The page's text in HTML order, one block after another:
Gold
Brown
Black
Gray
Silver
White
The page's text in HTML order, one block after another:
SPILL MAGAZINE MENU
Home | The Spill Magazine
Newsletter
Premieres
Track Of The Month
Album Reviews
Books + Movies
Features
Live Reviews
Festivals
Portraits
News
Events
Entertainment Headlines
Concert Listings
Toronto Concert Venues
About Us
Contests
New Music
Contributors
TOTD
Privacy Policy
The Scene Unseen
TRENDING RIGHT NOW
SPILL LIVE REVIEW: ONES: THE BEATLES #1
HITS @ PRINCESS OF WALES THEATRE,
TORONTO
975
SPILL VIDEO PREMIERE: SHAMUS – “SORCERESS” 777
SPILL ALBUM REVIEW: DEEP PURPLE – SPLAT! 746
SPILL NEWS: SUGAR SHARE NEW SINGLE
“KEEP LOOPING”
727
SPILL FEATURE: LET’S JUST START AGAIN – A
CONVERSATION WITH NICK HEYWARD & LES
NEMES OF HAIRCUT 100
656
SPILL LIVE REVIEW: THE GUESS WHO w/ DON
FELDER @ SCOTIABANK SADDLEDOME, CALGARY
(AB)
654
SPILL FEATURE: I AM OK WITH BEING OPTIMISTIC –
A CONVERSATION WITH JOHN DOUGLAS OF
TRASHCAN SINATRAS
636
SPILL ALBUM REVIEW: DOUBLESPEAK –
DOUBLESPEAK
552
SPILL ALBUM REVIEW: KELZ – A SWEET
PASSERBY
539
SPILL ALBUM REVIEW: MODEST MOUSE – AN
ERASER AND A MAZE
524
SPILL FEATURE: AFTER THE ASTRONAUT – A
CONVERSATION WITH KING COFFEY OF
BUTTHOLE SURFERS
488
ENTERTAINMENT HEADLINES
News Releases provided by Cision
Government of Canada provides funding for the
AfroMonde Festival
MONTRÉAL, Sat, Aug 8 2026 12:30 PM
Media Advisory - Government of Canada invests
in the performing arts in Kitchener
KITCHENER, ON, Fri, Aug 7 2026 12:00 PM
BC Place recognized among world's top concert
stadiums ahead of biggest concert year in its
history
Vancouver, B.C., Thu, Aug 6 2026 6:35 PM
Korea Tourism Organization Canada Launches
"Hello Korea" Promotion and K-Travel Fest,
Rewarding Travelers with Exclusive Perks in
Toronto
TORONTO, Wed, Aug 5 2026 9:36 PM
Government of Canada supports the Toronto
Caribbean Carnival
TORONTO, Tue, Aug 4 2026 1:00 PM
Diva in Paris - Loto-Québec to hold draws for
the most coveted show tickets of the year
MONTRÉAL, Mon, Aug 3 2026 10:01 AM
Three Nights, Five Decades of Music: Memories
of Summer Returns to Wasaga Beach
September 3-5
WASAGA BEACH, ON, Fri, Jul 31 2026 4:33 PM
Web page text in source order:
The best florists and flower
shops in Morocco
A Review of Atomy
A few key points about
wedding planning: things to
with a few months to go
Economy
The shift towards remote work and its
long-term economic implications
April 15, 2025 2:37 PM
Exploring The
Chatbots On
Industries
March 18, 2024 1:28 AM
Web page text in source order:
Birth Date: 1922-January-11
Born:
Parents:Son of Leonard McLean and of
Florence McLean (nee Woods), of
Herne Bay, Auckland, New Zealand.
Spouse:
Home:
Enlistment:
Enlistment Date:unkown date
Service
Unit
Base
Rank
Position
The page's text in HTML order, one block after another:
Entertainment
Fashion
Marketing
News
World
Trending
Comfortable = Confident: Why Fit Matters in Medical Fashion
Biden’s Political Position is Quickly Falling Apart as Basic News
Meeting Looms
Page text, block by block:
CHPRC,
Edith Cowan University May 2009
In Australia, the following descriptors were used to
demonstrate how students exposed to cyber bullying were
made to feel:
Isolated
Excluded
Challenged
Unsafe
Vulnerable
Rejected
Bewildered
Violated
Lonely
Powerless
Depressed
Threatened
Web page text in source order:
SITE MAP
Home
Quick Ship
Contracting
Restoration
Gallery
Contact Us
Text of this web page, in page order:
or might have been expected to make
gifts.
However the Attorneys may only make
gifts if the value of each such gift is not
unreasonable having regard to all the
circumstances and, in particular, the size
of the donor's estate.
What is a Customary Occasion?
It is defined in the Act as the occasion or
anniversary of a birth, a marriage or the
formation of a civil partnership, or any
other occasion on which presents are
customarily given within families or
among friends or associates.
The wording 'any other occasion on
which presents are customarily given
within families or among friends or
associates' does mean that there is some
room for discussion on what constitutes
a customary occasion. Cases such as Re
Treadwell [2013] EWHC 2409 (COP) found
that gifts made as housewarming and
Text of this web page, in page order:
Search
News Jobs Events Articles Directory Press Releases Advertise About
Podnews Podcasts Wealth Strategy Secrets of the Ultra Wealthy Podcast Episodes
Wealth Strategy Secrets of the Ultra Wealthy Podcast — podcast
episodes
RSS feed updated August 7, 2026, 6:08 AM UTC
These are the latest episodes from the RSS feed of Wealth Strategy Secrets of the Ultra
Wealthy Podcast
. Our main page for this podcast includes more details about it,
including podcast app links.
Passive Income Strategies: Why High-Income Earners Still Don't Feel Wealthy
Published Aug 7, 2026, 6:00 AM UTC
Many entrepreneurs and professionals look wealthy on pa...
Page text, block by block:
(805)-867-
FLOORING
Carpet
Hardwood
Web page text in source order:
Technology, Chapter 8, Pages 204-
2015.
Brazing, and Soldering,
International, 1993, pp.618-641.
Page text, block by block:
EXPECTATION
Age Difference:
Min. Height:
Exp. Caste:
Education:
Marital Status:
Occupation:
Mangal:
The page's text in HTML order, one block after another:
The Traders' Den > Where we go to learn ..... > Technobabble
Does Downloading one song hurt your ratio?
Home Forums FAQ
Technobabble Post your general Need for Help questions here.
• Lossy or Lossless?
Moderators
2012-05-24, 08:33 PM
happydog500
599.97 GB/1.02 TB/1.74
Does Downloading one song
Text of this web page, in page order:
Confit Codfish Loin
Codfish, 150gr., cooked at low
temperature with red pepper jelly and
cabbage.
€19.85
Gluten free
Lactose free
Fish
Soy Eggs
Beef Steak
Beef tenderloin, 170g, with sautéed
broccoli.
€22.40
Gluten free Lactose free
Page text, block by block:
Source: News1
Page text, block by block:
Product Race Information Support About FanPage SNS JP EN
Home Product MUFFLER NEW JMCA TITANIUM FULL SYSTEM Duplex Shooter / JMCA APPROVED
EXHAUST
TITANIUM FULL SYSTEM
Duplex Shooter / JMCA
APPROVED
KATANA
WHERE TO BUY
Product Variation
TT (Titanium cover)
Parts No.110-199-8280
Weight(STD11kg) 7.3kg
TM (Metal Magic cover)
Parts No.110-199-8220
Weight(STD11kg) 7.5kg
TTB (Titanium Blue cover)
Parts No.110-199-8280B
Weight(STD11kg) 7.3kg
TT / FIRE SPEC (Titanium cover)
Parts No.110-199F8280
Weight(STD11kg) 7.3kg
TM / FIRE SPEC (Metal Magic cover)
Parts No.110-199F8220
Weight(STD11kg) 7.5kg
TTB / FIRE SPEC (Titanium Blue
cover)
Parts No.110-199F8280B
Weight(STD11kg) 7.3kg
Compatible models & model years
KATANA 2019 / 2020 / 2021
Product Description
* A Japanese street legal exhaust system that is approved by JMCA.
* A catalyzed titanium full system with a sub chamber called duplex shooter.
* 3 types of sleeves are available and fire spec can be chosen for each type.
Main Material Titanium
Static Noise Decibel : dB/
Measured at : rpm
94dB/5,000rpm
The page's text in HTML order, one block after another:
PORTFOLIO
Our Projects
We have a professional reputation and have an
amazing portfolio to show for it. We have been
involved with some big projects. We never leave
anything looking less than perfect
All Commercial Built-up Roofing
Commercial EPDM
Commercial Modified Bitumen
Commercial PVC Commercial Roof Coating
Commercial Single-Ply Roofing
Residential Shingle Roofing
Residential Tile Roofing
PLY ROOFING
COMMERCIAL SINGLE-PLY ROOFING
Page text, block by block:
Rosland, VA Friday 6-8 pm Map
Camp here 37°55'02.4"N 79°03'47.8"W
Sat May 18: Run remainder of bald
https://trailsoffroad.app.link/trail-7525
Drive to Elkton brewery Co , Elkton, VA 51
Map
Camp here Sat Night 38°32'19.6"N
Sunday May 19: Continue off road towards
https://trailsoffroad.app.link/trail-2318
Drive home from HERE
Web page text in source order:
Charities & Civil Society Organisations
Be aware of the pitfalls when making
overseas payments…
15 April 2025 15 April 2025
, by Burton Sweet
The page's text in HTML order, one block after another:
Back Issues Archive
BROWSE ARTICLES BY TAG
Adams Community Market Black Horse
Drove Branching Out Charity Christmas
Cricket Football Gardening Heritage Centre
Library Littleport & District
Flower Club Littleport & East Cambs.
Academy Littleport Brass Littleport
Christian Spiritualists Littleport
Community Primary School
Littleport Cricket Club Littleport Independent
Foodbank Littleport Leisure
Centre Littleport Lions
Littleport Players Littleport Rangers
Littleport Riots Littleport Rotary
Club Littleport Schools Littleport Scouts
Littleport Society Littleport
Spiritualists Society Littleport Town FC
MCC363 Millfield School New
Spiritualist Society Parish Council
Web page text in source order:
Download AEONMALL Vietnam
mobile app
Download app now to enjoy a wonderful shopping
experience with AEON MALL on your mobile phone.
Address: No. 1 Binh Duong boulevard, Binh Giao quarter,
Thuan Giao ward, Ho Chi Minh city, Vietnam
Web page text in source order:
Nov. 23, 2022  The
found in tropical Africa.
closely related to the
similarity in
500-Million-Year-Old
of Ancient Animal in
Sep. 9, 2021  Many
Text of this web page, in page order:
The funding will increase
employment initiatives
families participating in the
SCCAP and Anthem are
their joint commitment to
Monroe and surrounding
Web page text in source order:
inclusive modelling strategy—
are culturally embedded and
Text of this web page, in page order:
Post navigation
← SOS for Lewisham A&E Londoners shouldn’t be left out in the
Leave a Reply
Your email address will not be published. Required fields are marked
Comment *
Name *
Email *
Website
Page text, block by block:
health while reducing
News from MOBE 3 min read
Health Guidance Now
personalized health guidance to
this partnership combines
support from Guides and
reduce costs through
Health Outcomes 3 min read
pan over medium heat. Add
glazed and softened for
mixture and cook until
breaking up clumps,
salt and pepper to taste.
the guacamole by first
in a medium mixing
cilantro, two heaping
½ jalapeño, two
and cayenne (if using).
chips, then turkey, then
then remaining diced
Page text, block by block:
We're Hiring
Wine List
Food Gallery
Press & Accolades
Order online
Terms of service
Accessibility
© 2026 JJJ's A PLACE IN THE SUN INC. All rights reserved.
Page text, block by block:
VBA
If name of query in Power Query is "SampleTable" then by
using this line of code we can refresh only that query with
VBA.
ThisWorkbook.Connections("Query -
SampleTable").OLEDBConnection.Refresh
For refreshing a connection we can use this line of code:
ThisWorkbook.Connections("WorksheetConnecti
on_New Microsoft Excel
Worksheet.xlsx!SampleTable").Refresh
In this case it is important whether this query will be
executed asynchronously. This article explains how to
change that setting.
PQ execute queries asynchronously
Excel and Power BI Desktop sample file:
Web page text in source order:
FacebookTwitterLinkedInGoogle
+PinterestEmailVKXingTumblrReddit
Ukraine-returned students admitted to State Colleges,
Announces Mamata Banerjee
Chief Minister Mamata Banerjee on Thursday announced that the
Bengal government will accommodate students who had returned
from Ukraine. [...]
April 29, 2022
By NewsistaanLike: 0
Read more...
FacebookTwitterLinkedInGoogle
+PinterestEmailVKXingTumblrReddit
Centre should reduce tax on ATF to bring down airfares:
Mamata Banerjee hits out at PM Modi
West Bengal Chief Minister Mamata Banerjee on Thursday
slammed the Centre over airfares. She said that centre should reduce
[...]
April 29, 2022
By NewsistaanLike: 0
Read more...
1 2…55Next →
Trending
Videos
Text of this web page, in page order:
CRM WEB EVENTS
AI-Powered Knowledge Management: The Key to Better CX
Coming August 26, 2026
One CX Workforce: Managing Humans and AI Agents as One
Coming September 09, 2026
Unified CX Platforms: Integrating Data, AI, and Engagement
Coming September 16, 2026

━━━━━━━━━━

**To do**
Report every line in the listing that holds the word "made".

**Exercise result**
made to feel:
that gifts made as housewarming and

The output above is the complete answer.